Analog physical neural networks, which hold promise for improved energy efficiency and speed compared to digital electronic neural networks, are nevertheless typically operated in a relatively high-power regime so that the signal-to-noise ratio (SNR) is large (>10). What happens if an analog system is instead operated in an ultra-low-power regime, in which the behavior of the system becomes highly stochastic and the noise is no longer a small perturbation on the signal? In this paper, we study this question in the setting of optical neural networks operated in the limit where some layers use only a single photon to cause a neuron activation. Neuron activations in this limit are dominated by quantum noise from the fundamentally probabilistic nature of single-photon detection of weak optical signals. We show that it is possible to train stochastic optical neural networks to perform deterministic image-classification tasks with high accuracy in spite of the extremely high noise (SNR ~ 1) by using a training procedure that directly models the stochastic behavior of photodetection. We experimentally demonstrated MNIST classification with a test accuracy of 98% using an optical neural network with a hidden layer operating in the single-photon regime; the optical energy used to perform the classification corresponds to 0.008 photons per multiply-accumulate (MAC) operation, which is equivalent to 0.003 attojoules of optical energy per MAC. Our experiment used >40x fewer photons per inference than previous state-of-the-art low-optical-energy demonstrations, to achieve the same accuracy of >90%. Our work shows that some extremely stochastic analog systems, including those operating in the limit where quantum noise dominates, can nevertheless be used as layers in neural networks that deterministically perform classification tasks with high accuracy if they are appropriately trained.
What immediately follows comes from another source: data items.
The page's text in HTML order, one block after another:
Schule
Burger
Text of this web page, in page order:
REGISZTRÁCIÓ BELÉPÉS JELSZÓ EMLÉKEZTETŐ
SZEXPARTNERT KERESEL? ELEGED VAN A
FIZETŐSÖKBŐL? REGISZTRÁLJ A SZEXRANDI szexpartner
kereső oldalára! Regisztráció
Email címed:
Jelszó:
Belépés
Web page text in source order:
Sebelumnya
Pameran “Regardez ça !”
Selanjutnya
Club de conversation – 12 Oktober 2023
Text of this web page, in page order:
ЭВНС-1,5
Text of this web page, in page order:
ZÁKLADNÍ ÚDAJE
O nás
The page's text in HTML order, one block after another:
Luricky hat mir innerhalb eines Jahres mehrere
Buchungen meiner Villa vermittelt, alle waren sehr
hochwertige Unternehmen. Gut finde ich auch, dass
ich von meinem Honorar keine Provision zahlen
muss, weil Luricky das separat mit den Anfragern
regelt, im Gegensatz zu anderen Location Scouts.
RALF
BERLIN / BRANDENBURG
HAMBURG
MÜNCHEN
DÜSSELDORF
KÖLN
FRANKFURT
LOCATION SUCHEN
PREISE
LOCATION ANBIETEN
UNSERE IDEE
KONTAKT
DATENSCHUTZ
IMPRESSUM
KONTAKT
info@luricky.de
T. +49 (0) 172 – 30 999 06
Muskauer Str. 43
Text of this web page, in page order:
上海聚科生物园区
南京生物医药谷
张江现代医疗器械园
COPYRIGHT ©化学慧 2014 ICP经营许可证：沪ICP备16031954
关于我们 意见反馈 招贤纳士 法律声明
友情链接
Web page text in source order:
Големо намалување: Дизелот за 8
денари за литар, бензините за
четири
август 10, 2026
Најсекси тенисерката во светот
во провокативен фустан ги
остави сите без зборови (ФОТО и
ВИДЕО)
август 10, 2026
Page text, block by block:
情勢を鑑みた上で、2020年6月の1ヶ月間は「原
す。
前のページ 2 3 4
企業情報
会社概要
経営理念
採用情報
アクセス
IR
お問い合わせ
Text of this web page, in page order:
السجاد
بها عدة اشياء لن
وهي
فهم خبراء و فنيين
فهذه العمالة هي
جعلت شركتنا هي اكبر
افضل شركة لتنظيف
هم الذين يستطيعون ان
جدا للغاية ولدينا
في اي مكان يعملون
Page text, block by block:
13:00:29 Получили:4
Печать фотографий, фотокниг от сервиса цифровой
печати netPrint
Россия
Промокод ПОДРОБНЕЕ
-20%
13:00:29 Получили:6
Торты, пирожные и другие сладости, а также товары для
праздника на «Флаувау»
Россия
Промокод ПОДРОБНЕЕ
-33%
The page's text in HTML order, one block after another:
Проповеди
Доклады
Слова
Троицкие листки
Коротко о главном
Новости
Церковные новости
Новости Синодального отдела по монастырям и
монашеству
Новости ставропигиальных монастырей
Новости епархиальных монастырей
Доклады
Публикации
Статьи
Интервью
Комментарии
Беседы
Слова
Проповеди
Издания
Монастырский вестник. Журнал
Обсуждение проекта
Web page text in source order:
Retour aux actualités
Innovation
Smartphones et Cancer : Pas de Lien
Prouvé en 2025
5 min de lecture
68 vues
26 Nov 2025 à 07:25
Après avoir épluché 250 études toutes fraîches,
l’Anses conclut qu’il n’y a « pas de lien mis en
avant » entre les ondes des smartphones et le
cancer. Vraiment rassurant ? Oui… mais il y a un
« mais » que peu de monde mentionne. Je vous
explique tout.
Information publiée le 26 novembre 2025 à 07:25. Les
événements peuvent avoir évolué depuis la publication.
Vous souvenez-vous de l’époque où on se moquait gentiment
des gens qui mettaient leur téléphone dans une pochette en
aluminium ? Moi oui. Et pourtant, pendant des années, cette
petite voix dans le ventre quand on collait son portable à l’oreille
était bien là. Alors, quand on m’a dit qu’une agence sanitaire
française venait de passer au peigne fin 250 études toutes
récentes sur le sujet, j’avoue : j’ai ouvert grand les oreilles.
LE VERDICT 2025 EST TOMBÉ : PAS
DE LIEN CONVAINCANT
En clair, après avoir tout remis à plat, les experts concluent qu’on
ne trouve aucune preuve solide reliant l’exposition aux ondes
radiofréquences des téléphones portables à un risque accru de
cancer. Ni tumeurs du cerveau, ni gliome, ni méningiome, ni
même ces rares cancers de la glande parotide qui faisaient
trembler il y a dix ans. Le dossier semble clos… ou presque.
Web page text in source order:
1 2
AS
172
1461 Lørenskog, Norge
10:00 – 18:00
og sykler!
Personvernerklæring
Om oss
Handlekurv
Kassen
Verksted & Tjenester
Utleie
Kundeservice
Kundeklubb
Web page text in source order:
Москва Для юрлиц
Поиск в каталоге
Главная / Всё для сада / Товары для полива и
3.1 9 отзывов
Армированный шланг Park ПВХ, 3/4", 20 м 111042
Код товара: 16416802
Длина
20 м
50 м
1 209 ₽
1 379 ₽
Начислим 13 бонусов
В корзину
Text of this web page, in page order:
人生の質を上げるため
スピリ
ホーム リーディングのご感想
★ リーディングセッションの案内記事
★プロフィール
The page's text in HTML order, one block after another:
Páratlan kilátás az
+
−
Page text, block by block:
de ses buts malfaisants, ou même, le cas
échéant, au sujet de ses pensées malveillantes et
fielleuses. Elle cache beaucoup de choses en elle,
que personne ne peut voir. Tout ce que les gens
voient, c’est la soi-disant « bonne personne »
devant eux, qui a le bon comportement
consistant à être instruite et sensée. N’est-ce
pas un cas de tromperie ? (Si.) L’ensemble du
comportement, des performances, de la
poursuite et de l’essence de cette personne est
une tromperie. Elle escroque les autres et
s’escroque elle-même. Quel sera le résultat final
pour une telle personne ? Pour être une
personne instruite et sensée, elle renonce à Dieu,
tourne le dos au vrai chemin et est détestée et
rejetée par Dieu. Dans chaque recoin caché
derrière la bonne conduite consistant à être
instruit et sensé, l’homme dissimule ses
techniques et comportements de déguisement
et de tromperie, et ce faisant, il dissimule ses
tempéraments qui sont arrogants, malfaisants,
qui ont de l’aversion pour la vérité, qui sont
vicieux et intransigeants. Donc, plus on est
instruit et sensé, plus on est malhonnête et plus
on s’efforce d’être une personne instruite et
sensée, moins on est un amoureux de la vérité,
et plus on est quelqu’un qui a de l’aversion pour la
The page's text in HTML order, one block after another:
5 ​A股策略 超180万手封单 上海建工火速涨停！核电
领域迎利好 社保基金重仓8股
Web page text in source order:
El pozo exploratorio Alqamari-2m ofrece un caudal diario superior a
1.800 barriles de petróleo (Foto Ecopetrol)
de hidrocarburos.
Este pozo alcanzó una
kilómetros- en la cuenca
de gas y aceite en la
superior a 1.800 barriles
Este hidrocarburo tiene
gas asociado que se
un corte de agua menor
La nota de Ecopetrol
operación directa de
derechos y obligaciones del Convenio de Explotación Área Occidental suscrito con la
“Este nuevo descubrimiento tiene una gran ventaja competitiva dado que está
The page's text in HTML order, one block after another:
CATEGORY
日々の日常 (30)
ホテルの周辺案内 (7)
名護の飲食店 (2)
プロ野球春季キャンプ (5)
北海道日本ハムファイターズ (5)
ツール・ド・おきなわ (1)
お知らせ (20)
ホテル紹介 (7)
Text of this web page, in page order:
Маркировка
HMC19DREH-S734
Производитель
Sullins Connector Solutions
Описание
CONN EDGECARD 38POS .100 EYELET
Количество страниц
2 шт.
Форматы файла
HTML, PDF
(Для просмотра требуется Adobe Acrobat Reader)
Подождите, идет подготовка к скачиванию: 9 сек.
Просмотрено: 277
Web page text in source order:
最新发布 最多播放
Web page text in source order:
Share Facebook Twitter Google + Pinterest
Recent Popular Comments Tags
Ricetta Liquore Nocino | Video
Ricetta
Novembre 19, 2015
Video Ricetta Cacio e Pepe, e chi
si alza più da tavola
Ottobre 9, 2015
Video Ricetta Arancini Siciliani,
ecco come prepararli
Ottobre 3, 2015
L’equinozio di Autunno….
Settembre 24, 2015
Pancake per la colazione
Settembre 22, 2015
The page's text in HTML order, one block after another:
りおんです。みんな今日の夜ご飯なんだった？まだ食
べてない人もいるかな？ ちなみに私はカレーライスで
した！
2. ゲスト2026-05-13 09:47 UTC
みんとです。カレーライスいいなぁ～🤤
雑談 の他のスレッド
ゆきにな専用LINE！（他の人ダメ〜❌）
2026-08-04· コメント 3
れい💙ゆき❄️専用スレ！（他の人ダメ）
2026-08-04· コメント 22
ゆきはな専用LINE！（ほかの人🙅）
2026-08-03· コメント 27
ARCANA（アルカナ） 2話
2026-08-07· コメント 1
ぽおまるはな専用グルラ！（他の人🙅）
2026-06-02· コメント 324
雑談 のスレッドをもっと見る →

翻译：模拟物理神经网络有望比数字电子神经网络实现更高的能效和速度，但通常需在高功率模式下运行以保证信噪比(SNR)足够大(>10)。若将模拟系统切换至超低功率模式运行，其行为将呈现高度随机性，此时噪声不再是信号的微小扰动，系统将发生怎样的变化？本文以光学神经网络为研究对象，探索在部分层级仅需单个光子即可触发神经元激活的极限情形。在此极限下，神经元激活过程主要受量子噪声支配，这源于弱光信号单光子探测固有的概率特性。我们证明，通过采用直接建模光电探测随机行为的训练方法，即便在极高噪声条件(SNR ~ 1)下，仍可训练随机光学神经网络高精度完成确定性图像分类任务。我们基于带单光子工作隐藏层的光学神经网络进行的MNIST分类实验实现了98%的测试准确率；执行分类所需的光学能量折合每次乘积累加(MAC)操作仅需0.008个光子，相当于每次MAC消耗0.003阿焦耳光学能量。与先前达到同等>90%准确率的最优低光学能量方案相比，本实验每次推理所需光子数减少了40倍以上。这项工作表明，经过适当训练后，包括量子噪声主导的极端随机模拟系统在内的一些高度随机系统，仍可作为神经网络层级用于高精度确定性分类任务。